Fisher's Light - Page 74/95

Silence fills the room and other than the tick of the clock on the wall above the kitchen sink, no one makes a sound or moves. I think Lucy and I are both in shock at how much Trip shared with us. Going by the fact that he’s staring at his hands in silence, I think even Trip himself is in shock over spilling his guts all over this table in front of us. I always thought he was somewhat crazy for never finding anyone else, for never dating or getting married again, but I understand him so much more now than I ever did before.

I stare at Lucy’s profile as she reaches over and quietly rests her hands on top of Trip’s on the table. I look at this woman, who is my heart and my soul and my entire world, and I get it now. I get why Trip chose to be alone all these years. If she decides that this isn’t going to work between us or that she can’t trust me or love me like she did before, I know I’d rather be alone for the rest of my life than pretend to love someone as much as I do her. Every other woman would pale in comparison and my heart would never be in it. I know that I have to do whatever it takes to get her to love me again. I have to break down those last couple of walls she put up and fight for her as hard as I can.

Lucy is it for me, forever, and I’m going to make damn certain she knows that.

“Alright, that’s enough sharing for one lifetime. You two kids get your asses out of here and let me watch Wheel of Fortune in peace,” Trip suddenly announces, getting up from the table and wondering off into the living room.

Lucy and I laugh together as we watch him leave. I stand up quickly and pull her chair out for her and we shout our good-byes to him over the noise of the television as we make our way outside.

I’m not going to let Lucy keep me out. I’m not going to let her keep whatever is bothering her inside. If we’re going to make this work, we’re going to get through everything and we’re going to do it together.

Chapter 35

Lucy

Present Day

Fisher and I walk silently, hand-in-hand through town. A storm started brewing while we were at Trip’s house and a few raindrops begin to fall as we make our way back to the inn. By the time we get to the end of Main Street, the couple of raindrops have turned into a full-on downpour and we run the remaining blocks to Butler House. Fisher holds the front door open for me and I race inside, shaking out my wet hair and wiping off my face as I head towards the kitchen.

It’s late and Ellie turned off most of the lights on the first floor before she left for the day. The hallway leading to the kitchen is dark except for a couple of electric sconces that glow with soft lighting on the wall, guiding my way. I hear Fisher’s heavy footsteps following behind me as I go and I’m tempted to tell him to go back to Trip’s. That story he told us tonight was almost too much for me, hit too close to home, and I need some time alone to think. I can’t think rationally when Fisher is close to me. I can’t breathe for fear that something bad is looming, just waiting to ruin this little fairytale we’ve created the last two months. The more I listened to Trip, the more I realized this is not a fairytale. There’s still something standing between us that I haven’t been able to bring myself to confront him about and I can’t take it anymore. Subtlety is clearly not working, because he’s still holding himself back with me and we can’t move forward until all of our issues are out in the open and he finally lets go.

“Man, can you believe Trip?” Fisher asks as we walk into the kitchen.
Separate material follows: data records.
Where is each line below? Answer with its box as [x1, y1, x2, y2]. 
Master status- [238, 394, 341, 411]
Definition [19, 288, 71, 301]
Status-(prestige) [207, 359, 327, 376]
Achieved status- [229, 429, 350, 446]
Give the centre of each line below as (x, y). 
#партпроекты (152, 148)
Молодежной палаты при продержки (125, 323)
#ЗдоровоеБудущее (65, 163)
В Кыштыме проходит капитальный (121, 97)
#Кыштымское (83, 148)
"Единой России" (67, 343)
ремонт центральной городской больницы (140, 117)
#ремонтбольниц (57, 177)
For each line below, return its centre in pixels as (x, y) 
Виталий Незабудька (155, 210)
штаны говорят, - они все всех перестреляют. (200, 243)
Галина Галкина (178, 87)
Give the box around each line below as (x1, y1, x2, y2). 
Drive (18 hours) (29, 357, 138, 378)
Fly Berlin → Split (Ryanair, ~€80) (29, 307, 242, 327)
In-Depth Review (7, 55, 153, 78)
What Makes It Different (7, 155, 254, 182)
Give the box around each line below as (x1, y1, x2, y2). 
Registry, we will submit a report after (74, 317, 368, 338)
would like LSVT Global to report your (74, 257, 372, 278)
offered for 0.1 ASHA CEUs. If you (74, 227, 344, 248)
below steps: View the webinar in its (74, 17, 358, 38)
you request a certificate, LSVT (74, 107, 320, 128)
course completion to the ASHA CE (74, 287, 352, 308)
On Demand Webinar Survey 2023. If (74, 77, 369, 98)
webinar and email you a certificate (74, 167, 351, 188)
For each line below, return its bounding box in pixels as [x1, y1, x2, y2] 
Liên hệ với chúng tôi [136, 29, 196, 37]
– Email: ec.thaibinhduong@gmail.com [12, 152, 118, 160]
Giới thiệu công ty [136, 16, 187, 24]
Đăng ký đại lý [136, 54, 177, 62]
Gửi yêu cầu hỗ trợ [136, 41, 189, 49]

I don’t bother turning on the bright, overhead light as I pull open a drawer and grab a dishtowel to dry off my face and arms. There’s a small lamp plugged in on the counter that gives off enough light that I can see what I’m doing.

“I can’t believe he told us all of that tonight,” Fisher continues as he walks up behind me and rests his hands on my shoulders.
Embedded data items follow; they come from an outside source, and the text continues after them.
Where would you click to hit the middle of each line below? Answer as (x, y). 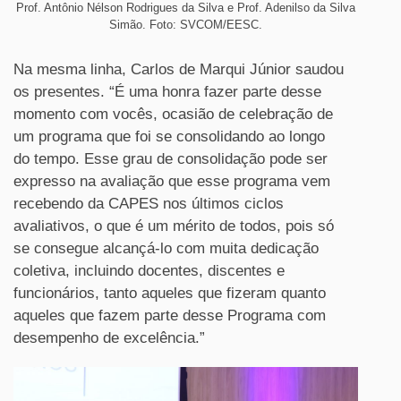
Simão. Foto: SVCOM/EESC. (186, 25)
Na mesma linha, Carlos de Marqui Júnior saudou (179, 70)
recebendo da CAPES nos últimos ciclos (149, 204)
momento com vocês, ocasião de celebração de (173, 115)
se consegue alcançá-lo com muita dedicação (166, 249)
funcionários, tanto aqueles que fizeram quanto (170, 294)
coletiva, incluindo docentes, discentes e (149, 271)
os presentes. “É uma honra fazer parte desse (167, 92)
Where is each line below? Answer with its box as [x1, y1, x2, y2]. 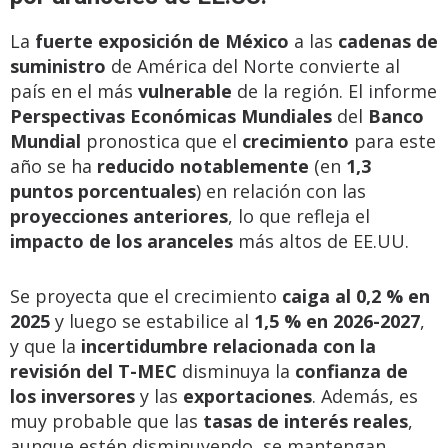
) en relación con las [196, 179, 366, 203]
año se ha [10, 154, 97, 178]
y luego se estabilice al [50, 309, 254, 333]
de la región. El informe [232, 79, 437, 103]
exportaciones [183, 384, 312, 408]
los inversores [10, 384, 135, 408]
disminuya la [177, 359, 295, 383]
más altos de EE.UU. [233, 229, 409, 253]
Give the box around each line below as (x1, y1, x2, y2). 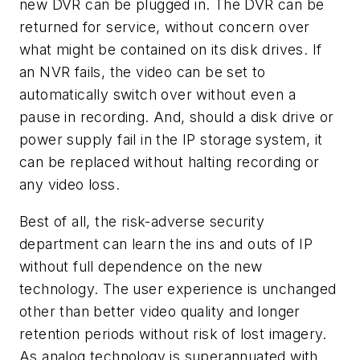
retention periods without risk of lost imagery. (19, 325, 327, 342)
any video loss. (19, 175, 121, 193)
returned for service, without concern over (19, 18, 310, 35)
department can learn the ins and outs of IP (19, 235, 313, 252)
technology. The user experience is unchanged (19, 280, 337, 297)
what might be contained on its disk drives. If (19, 40, 322, 58)
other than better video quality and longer (19, 302, 301, 320)
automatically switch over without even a (19, 85, 296, 103)
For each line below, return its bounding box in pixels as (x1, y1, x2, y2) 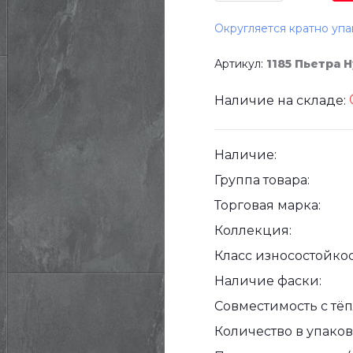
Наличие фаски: (214, 273, 321, 289)
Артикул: (214, 57, 266, 72)
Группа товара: (214, 173, 310, 188)
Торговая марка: (214, 198, 321, 214)
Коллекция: (214, 223, 292, 239)
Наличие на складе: (214, 93, 349, 109)
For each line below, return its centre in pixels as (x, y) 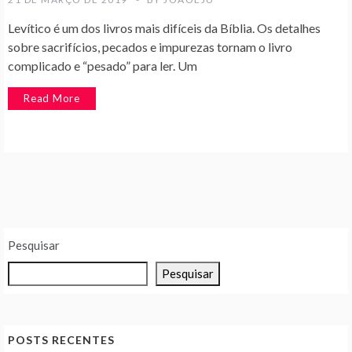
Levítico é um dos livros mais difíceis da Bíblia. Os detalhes (164, 28)
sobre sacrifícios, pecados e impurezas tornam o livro (150, 47)
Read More (52, 99)
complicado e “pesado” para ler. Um (103, 66)
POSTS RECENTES (61, 340)
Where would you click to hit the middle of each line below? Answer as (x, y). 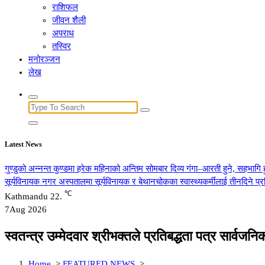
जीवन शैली (69, 20)
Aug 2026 (28, 209)
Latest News (23, 144)
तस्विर (62, 46)
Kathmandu (26, 196)
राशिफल (65, 7)
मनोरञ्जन (44, 59)
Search (40, 106)
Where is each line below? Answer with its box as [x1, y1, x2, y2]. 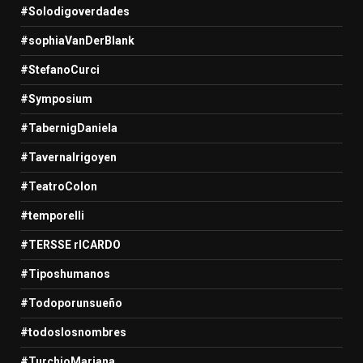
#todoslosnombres [20, 325, 126, 339]
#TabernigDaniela [20, 121, 117, 135]
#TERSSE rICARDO [20, 237, 121, 251]
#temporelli [20, 208, 84, 222]
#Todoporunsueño [20, 296, 122, 310]
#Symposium [20, 92, 92, 105]
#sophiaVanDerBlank [20, 33, 135, 47]
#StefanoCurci [20, 62, 100, 76]
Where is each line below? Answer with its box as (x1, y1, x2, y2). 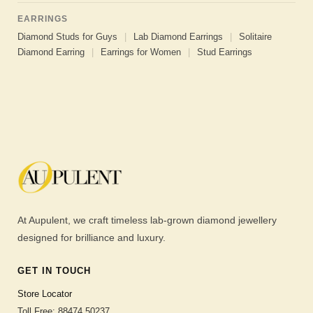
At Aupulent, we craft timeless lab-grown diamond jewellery (17, 214, 277, 226)
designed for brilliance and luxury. (17, 232, 166, 244)
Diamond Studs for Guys (17, 31, 117, 42)
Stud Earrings (197, 46, 252, 57)
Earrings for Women (101, 46, 181, 57)
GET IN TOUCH (17, 265, 91, 277)
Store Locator (17, 289, 72, 300)
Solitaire (239, 31, 272, 42)

I pull out from under his hands and take a few steps away from him before turning around. “What the hell are we doing?”

Tossing the towel onto the counter, I cross my arms and stare at Fisher. He’s so Goddamn gorgeous that it takes my breath away. He still hasn’t shaved, only trimming his stubble every couple of days when it starts to get out of control. His wet shirt molds to his body and I can see every line and ripple of his muscles. His hair is dripping down his face and I watch as he runs his hand through the damp strands in irritation.

“What do you mean, what the hell are we doing?” he asks.
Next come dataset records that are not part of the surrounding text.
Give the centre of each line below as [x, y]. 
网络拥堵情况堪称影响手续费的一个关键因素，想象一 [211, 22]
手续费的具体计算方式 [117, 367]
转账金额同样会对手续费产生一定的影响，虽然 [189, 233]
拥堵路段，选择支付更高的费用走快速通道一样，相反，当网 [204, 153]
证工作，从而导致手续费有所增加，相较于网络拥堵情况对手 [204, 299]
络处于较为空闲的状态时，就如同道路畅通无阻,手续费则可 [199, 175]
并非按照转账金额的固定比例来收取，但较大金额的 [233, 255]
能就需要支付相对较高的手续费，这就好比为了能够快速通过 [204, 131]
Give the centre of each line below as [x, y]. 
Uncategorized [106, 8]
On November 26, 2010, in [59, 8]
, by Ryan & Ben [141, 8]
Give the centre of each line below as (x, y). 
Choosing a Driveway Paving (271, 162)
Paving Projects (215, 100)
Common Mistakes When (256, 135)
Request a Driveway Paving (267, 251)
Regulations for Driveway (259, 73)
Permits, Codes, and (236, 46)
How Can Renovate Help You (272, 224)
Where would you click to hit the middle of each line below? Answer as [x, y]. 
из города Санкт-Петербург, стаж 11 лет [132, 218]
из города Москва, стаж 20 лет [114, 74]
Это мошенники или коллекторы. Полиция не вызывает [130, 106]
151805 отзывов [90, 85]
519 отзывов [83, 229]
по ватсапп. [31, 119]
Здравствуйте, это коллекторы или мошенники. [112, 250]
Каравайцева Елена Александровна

“I mean, what the hell are we doing?!” I argue, raising my voice slightly. “We see each other every day, we’re falling back into old habits like nothing has changed, but EVERYTHING has changed! We’re both different people, but it’s like we’re trying to be who we used to be. I can’t do that, Fisher. I can’t be the person I used to be and neither can you.”

He takes a step towards me, but I hold up my hand and step back.

“Jesus, are you trying to pick another fight with me?” he asks in exasperation. “What the hell am I doing wrong that you constantly want to argue?”

I’m so angry and frustrated with myself because he’s right. I’ve been picking fights with him nonstop over the stupidest things, just to get a rise out of him. Just to see if I can force him to lose control and show me some of that passion he did in the alley and that night in our kitchen a few years ago. It’s stupid and it’s silly, but it’s something that I think about constantly and I need that part of him. I need him to realize that I’m not going to break and I’m not afraid. I need him to see that my perfect man isn’t one who’s calm all the time and never loses his temper. I need him to give me every part of himself or this is never going to work between us.